After the war and capture of her husband Varina spent one year with him, caring for him in prison then returned to her home.  Jefferson Davis had long been a philandering husband and after his release from prison, he moved into a mansion in Florida, a gift from a female friend.  Varina stayed away, caring for her children and family and only returned when Davis was on his deathbed.  
She moved to New York City after that and became a very successful writer for the New York World, the newspaper owned by her friends the Pulitzers.  She passed away there at the age of 80 October 16th 1906 and is buried next to her husband in Richmond.  
Today is a big day of bloody battles....Chancellors and the Wilderness and then I'm off to my most north eastern stop, Norfolk and the OCEAN.  I MADE IT!!!!  Hugs from the road and thanks so much for your comments on my blog....makes me very happy to hear from you all.   

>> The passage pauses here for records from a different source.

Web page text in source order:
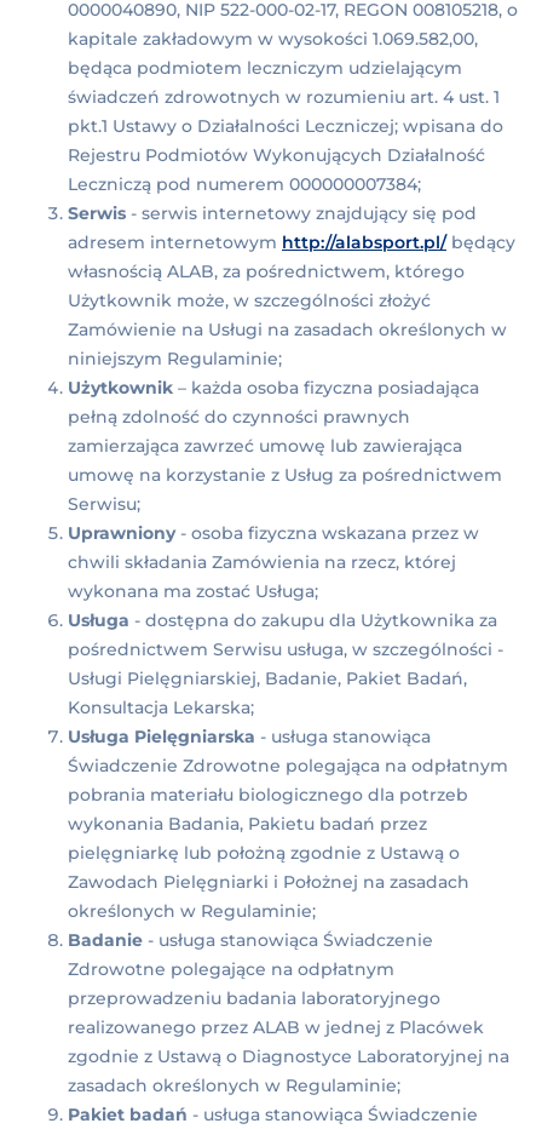
0000040890, NIP 522-000-02-17, REGON 008105218, o
kapitale zakładowym w wysokości 1.069.582,00,
będąca podmiotem leczniczym udzielającym
świadczeń zdrowotnych w rozumieniu art. 4 ust. 1
pkt.1 Ustawy o Działalności Leczniczej; wpisana do
Rejestru Podmiotów Wykonujących Działalność
Leczniczą pod numerem 000000007384;
Serwis - serwis internetowy znajdujący się pod
adresem internetowym http://alabsport.pl/będący
własnością ALAB, za pośrednictwem, którego
Użytkownik może, w szczególności złożyć
Zamówienie na Usługi na zasadach określonych w
niniejszym Regulaminie;
Użytkownik – każda osoba fizyczna posiadająca
pełną zdolność do czynności prawnych
zamierzająca zawrzeć umowę lub zawierająca
umowę na korzystanie z Usług za pośrednictwem
Serwisu;
Uprawniony- osoba fizyczna wskazana przez w
chwili składania Zamówienia na rzecz, której
wykonana ma zostać Usługa;
Usługa - dostępna do zakupu dla Użytkownika za
pośrednictwem Serwisu usługa, w szczególności -
Usługi Pielęgniarskiej, Badanie, Pakiet Badań,
Konsultacja Lekarska;
Usługa Pielęgniarska - usługa stanowiąca
Świadczenie Zdrowotne polegająca na odpłatnym
pobrania materiału biologicznego dla potrzeb
wykonania Badania, Pakietu badań przez
pielęgniarkę lub położną zgodnie z Ustawą o
Zawodach Pielęgniarki i Położnej na zasadach
określonych w Regulaminie;
Badanie - usługa stanowiąca Świadczenie
Zdrowotne polegające na odpłatnym
przeprowadzeniu badania laboratoryjnego
realizowanego przez ALAB w jednej z Placówek
zgodnie z Ustawą o Diagnostyce Laboratoryjnej na
zasadach określonych w Regulaminie;
Pakiet badań - usługa stanowiąca Świadczenie
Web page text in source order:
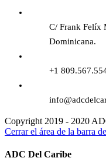
C/ Frank Felíx
Dominicana.
+1
Copyright 2019 - 2020
Cerrar el área de la barra
ADC Del Caribe

Wednesday, November 2, 2016

Susie King Taylor Day 15 Savannah Georgia




They really call you 'honey or sugar' and I really did like it.  Savannah is a lovely little gem of a city.  I was surprised at its small size but huge history and then there's those moss covered trees everywhere....

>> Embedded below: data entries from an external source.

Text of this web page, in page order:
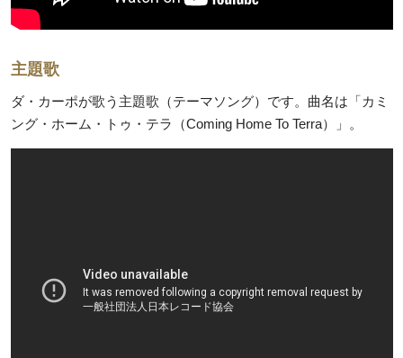
主題歌
ダ・カーポが歌う主題歌（テーマソング）です。曲名は「カミ
ング・ホーム・トゥ・テラ（Coming Home To Terra）」。
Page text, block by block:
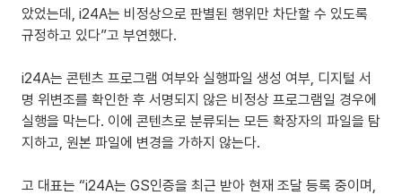
았었는데, i24A는 비정상으로 판별된 행위만 차단할 수 있도록
규정하고 있다”고 부연했다.
i24A는 콘텐츠 프로그램 여부와 실행파일 생성 여부, 디지털 서
명 위변조를 확인한 후 서명되지 않은 비정상 프로그램일 경우에
실행을 막는다. 이에 콘텐츠로 분류되는 모든 확장자의 파일을 탐
지하고, 원본 파일에 변경을 가하지 않는다.
고 대표는 “i24A는 GS인증을 최근 받아 현재 조달 등록 중이며,
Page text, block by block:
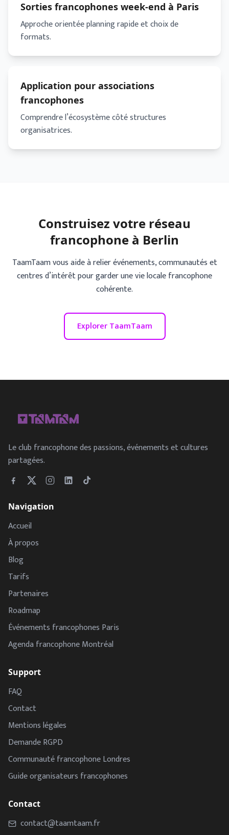
Sorties francophones week-end à Paris
Approche orientée planning rapide et choix de
formats.
Application pour associations
francophones
Comprendre l’écosystème côté structures
organisatrices.
Construisez votre réseau
francophone à Berlin
TaamTaam vous aide à relier événements, communautés et
centres d’intérêt pour garder une vie locale francophone
cohérente.
Explorer TaamTaam
Le club francophone des passions, événements et cultures
partagées.
Navigation
Accueil
À propos
Blog
Tarifs
Partenaires
Roadmap
Événements francophones Paris
Agenda francophone Montréal
Support
FAQ
Contact
Mentions légales
Demande RGPD
Communauté francophone Londres
Guide organisateurs francophones
Contact
contact@taamtaam.fr

My interest of course was to hit as many Civil War spots as I could but Mathew was having none of that as Fort Pulaski outside of town is closed til further notice but just by luck I was able to get a personal tour from the nicest man setting up for a film at the Green-Meldrim house, where W Tecumsah Sherman set up HQ and sent the famous "Mr President I give you Savannah for a Christmas present" telegram.  And of course the flip side....the spot where Forrest sat and talked about life and chocolate.....see my fb post earlier....Anyway, it was just a beautiful day.

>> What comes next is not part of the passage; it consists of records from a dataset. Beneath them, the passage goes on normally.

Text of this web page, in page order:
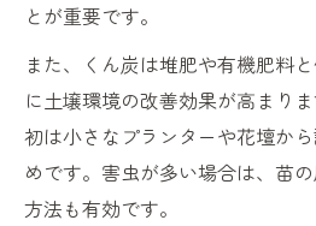
とが重要です。
また、くん炭は堆肥や有機肥料
に土壌環境の改善効果が高まり
初は小さなプランターや花壇か
めです。害虫が多い場合は、苗
方法も有効です。
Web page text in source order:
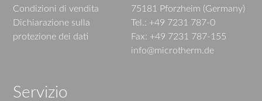
Condizioni di vendita
Dichiarazione sulla
protezione dei dati
75181 Pforzheim (Germany)
Tel.: +49 7231 787-0
Fax: +49 7231 787-155
info@microtherm.de
Servizio
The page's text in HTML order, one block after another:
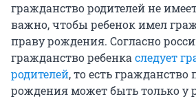
гражданство родителей не
важно, чтобы ребенок имел
праву рождения. Согласно
гражданство ребенкаследует
родителей, то есть гражданство
рождения может быть только у

But there's a very special story about a woman dedicated to serving others regardless of her color or theirs.  I'm speaking of SUSIE KING TAYLOR 1848-1912, who was Georgia's FIRST BLACK TEACHER OF FREED SLAVES AND FIRST BLACK NURSE.  Susie, a slave, was sent by her owner to Savannah when she was 7.  Somehow, she found a teacher who taught her the 3 r's and she was a stellar student.  When the war broke out in Savannah she attracted the attention of the Union army who needed a teacher for their black new freed slave recruits.  But not content to just teach, she trained to be a nurse and cared for the sick and injured black union troops first there and then in multiple field hospitals.  She met and married her first husband, a union officer who was later killed and then married years later after she had moved to Boston.  In 1890 she wrote a highly acclaimed book called Reminiscences about her experiences as a black woman nurse in the Civil War.
It's hard to imagine what her life must've been like during those years with the Union Army....hard enough for the Union to accept black soldiers but a black teacher/nurse that's a woman???

I'm camped at the most ridiculously beautiful campground complete with goats, a huge lake and alligators.  Should be a lovely night.  Missing you all and sending hugs from the road.